The java API for KNIME was used to write the new nodes, which were deployed and documented using some dedicated XML descriptors. A typical workflow for analysing exome sequencing data starts by loading VCF files into the working environment. The data contained in the INFO or the SAMPLE columns are extracted and the next task consists in annotating SNVs and/or indels. One node predicts the consequence of variations at the transcript/protein level. For each variant, genomic sequences of overlapping transcripts are retrieved from the UCSC knownGene database (Hsu et al., 2006) to identify variants leading to premature stop codons, non-synonymous variants and variants likely to affect splicing. Some nodes have been designed to find the intersection between the variants in the VCF file and a various source of annotated genomic regions, which can be: a local BED file, a remote URL, a mysql table, a file indexed with tabix (Li, 2011), a BigBed or a BigWig file (Kent et al., 2010). Other nodes are able to incorporate data from other databases: dbSNFRP (Liu et al., 2011), dbSNP, Entrez Gene, PubMed, the EMBL STRING database, Uniprot, Reactome and GeneOntology (von Mering et al., 2007), MediaWiki, or to export the data to SIFT (Ng and Henikoff, 2001), Polyphen2 (Adzhubei et al., 2010), BED or MediaWiki formats. After being annotated, some SNVs (e.g. intronic) can be excluded from the dataset and the remaining data are rearranged by grouping the variants per sample or per gene as a pivot table. Some visualization tools have also been implemented: the Picard API (Li et al., 2009) or the IGV browser (Robinson et al., 2011) can be used visualize the short reads overlapping a variation.
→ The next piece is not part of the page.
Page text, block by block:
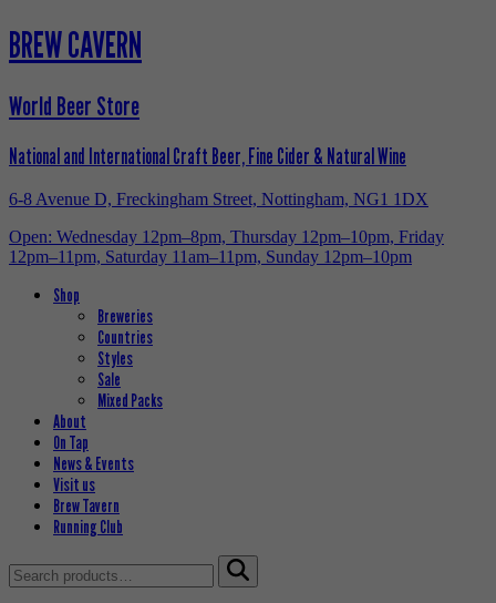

As a proof of concept, we tested our nodes to analyse the exomes of six patients from a previously published study (Isidor et al., 2011) related to the Hajdu Cheney syndrome (Fig. 1). For this purpose, short reads were mapped to the human genome reference sequence using BWA (Li and Durbin, 2010) and variants were called using SAMtools mpileup (Li et al., 2009). Homozygous variants, known SNPs (from dbSNP) and poor-quality variants were discarded, and only non-synonymous and variants introducing premature stop codons were considered. On a RedHat server (64 bits, 4 processors, 2 GB of RAM), our KNIME pipeline generated a list of six genes in 45 min: CELSR1, COL4A2, MAGEF1, MYO15A, ZNF341 and more importantly NOTCH2, the expected candidate gene.1
1The workflow was posted on myexperiment.org at: www.myexperiment.org/workflows/2320.
In practical terms, a computer biologist was close to our users to help them with the construction of a workflow. After this short tutorial, they were able to quickly play with the interface, add some nodes and modify the parameters without any further assistance, but the suggestion or the configuration of some specific nodes (for example, those who require a snippet of java code). At the time of writing, Knime4Bio contains 55 new nodes. We believe Knime4Bio is an efficient interactive tool for NGS analysis.
We want to thank the Biostar community for its help, Jim Robinson and his team for the BigWig java API, and Dr Cedric Le Caignec for the NOTCH2 data.
Funding: Inserm, the ‘Centre Hospitalier Universitaire’ of Nantes; the ‘Fédération Française de Cardiologie’ (FFC); ‘Fondation pour la Recherche Médicale’ (FRM). Solena Le Scouarnec is supported by the Wellcome Trust (Grant n WT077008).
Conflict of Interest: none declared.